For the Language syntax, I shamelessly stole Fletcher Penney's MultiMarkdown Bundle, which is a slightly modified version of the syntax file from the original Markdown plugin. Since several of the MMD extensions are the same as the Pandoc extensions, this works okay. I've made a few changes, but I've lost track of what they were, and I've made no attempt to systematically change it to account for differences between Pandoc's extensions to Markdown and MMD's extensions to Markdown.
I find that Fletcher Penney's MultiMarkdown Theme works reasonably well with the modified language file.
It would be better to have a clean and complete Language specification for Pandoc's extended Markdown. I just haven't bothered to do it.

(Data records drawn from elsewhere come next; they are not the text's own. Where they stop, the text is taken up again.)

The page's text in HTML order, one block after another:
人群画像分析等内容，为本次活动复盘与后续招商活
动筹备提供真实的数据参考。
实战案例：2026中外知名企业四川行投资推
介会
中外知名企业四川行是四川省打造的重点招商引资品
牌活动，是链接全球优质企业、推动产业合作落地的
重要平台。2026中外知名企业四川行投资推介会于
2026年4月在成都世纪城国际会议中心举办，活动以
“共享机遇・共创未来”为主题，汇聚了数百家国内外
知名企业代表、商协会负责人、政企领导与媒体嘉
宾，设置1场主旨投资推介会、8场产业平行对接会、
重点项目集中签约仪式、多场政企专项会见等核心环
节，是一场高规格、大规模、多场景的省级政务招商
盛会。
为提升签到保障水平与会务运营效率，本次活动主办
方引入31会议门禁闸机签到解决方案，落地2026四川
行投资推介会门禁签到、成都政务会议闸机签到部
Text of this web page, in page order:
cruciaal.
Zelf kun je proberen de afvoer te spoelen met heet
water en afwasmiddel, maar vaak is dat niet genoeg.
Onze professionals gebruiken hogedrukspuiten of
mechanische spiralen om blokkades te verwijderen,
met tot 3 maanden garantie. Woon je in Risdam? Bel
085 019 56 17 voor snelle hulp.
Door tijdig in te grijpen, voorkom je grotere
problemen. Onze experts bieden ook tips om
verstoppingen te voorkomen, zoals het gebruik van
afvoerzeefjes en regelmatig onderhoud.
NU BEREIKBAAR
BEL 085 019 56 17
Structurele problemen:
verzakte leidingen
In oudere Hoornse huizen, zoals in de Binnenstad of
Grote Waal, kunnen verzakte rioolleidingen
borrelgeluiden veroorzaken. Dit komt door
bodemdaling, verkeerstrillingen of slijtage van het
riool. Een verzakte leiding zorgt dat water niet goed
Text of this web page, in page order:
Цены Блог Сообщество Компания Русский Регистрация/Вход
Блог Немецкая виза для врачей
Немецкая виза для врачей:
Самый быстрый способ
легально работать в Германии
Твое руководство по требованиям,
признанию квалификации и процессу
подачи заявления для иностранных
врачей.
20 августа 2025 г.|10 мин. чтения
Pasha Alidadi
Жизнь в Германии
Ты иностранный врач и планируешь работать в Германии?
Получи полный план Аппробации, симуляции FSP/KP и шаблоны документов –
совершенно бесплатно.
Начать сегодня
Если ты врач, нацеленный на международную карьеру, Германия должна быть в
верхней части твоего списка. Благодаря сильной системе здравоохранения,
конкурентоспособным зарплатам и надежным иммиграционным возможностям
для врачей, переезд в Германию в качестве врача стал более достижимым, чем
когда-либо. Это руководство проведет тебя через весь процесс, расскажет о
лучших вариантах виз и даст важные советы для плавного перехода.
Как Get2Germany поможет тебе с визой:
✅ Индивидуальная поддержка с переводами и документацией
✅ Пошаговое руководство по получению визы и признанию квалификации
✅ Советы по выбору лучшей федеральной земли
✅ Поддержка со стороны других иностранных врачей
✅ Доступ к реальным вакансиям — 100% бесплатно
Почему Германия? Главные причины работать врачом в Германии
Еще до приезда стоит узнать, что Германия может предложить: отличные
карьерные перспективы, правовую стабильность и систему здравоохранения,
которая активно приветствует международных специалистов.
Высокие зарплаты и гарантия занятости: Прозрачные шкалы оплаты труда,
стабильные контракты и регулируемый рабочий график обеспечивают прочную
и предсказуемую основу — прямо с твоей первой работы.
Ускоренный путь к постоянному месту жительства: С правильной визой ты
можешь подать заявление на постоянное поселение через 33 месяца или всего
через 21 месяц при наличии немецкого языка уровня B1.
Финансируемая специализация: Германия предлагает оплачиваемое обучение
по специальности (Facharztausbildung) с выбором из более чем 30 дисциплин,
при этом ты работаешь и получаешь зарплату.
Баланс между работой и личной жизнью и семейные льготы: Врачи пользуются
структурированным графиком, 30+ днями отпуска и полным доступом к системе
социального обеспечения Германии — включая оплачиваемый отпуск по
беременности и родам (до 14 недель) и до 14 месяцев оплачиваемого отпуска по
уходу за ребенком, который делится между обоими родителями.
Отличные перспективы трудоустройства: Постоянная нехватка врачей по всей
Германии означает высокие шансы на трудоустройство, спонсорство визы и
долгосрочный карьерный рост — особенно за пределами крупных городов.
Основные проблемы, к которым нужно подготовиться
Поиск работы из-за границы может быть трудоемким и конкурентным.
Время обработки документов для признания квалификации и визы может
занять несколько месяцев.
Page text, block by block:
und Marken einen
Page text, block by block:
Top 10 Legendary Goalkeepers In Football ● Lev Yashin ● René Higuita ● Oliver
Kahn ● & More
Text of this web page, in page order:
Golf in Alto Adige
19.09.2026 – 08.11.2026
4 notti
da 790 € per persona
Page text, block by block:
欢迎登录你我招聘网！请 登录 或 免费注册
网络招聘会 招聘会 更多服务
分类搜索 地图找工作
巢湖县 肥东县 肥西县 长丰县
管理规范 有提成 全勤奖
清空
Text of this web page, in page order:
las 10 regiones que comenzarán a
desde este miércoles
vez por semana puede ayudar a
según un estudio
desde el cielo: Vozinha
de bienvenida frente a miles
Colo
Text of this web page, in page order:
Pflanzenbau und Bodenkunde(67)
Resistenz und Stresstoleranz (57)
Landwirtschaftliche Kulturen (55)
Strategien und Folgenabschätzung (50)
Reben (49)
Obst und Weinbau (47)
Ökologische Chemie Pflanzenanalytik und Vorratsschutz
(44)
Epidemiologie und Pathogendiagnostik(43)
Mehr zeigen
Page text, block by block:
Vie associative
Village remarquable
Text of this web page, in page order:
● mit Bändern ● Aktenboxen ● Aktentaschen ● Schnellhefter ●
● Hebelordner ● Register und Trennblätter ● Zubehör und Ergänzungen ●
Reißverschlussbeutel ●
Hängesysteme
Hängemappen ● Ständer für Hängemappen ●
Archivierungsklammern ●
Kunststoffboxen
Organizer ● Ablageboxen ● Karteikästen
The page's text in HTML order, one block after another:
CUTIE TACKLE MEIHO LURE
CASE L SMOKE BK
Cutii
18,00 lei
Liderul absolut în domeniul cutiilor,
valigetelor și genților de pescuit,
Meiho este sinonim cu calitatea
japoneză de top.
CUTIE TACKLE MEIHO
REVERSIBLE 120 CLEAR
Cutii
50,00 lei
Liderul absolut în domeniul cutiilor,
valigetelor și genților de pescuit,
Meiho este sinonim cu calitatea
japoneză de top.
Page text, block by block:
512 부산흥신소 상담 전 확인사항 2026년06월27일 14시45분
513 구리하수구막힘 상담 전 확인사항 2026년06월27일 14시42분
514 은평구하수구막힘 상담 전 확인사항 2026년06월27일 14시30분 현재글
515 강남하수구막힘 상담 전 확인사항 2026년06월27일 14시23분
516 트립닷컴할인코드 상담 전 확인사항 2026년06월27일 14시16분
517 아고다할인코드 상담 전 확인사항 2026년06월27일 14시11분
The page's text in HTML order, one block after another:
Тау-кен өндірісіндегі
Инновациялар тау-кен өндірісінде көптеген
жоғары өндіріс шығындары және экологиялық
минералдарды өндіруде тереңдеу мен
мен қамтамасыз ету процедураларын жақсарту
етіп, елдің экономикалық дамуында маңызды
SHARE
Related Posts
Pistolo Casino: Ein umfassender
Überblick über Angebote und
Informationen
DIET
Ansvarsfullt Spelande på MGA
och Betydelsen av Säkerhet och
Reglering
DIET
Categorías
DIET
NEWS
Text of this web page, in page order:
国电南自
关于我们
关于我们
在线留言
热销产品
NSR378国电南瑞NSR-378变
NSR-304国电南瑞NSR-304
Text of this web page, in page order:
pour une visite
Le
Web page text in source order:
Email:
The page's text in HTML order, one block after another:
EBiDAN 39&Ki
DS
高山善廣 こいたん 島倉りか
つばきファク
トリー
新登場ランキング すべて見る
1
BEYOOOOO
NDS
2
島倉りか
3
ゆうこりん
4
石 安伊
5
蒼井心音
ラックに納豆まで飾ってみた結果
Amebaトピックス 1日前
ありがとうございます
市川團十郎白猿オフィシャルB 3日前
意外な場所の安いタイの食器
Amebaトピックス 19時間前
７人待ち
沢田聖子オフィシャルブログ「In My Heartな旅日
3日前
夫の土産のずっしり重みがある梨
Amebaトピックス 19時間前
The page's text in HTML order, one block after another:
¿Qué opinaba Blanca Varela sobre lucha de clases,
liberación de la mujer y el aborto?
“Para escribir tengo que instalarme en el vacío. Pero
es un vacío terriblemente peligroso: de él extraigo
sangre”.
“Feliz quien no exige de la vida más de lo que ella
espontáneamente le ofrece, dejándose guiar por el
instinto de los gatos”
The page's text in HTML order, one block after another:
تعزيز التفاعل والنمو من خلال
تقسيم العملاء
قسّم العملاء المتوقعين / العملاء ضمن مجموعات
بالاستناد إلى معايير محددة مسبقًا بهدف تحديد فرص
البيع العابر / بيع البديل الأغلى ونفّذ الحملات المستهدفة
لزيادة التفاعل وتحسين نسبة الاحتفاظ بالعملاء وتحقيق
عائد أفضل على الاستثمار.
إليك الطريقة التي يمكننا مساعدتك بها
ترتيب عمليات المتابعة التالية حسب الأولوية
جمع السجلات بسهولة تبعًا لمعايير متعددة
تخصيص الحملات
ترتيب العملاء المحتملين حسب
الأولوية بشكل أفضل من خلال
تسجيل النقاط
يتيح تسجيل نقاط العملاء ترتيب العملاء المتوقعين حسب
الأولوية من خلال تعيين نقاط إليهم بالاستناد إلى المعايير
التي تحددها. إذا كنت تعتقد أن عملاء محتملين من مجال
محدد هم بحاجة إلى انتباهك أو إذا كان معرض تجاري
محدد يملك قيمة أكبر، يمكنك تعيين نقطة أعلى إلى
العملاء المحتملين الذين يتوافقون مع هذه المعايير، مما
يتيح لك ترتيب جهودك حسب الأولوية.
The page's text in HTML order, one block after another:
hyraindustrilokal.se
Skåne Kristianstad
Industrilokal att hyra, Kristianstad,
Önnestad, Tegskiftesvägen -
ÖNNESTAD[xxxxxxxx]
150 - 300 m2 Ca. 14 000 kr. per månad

I've scoped Pandoc as a flavor of markdown: text.html.markdown.pandoc. So if you have a markdown bundle installed, those commands should also work in this bundle.
I guess this makes sense for those who use markdown as an easy way to write HTML. I find I'm more likely to use it as an easy way to write LaTeX or ConTeXt, which suggests changing the scope to something like text.tex.markdown.pandoc, so as to inherit commands and syntax from the LaTeX bundle instead of the HTML bundle. Those with greater TextMate fu might have a better sense of how to think about this.
You may need to set the PATH variable in TextMate's Preferences -> Advanced -> Shell Variables to include the path to pandoc.
If you get a "hGetContents: invalid argument (Illegal byte sequence)" error, you need to set the LANG variable in TextMate's Preferences -> Advanced -> Shell Variables to something like "en_US.UTF-8". See this thread for details.
Converting to ODT
The command that converts documents to ODT also automatically opens the generated document. On a newer Mac, this should be fine. On an older Mac, this can take a long time. If you are using this on an older Mac, you might want to delete/comment out the line that says:
I tried to come up with a command to convert Mellel files on drag and drop, but Mellel files are directories. If you drag a directory into a window, TextMate just prints the directory tree to the window. If you drag it to the TextMate icon, TextMate opens the directory as a project. So to convert Mellel files, try Malte Rosenau's Mellel2MMD.app. In principle, it should be possible to modify Rosenau's mellel2mmd.xsl to produce Pandoc markdown, but in practice it is probably more sensible to convert Mellel files to MMD, and then convert the MMD to Pandoc Markdown.